The output is the lines below from the one with "performance asymptotique de" through the one with "circuits QAOA de profondeur [70, 332]", both included, printed exactly and with no other line.

RECORDED INFORMATION:
+---+
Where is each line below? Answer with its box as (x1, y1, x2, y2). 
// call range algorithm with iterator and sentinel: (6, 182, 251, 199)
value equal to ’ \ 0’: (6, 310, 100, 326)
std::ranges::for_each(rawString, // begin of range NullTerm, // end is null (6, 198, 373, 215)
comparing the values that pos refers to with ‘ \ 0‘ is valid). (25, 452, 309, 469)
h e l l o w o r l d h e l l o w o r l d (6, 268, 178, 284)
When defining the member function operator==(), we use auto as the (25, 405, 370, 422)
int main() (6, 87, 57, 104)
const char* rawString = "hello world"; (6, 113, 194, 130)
+---+
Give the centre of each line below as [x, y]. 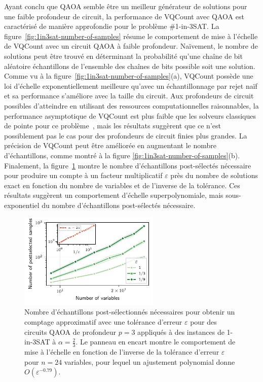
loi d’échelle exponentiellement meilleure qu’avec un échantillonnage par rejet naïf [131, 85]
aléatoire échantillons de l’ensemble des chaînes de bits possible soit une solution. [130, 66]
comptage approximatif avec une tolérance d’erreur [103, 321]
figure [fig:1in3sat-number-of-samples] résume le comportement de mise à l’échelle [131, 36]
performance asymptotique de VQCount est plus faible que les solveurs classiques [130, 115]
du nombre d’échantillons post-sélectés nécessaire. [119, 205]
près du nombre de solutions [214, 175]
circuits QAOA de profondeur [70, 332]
+---+
SOLUTION BELOW:
performance asymptotique de VQCount est plus faible que les solveurs classiques [130, 115]
du nombre d’échantillons post-sélectés nécessaire. [119, 205]
près du nombre de solutions [214, 175]
circuits QAOA de profondeur [70, 332]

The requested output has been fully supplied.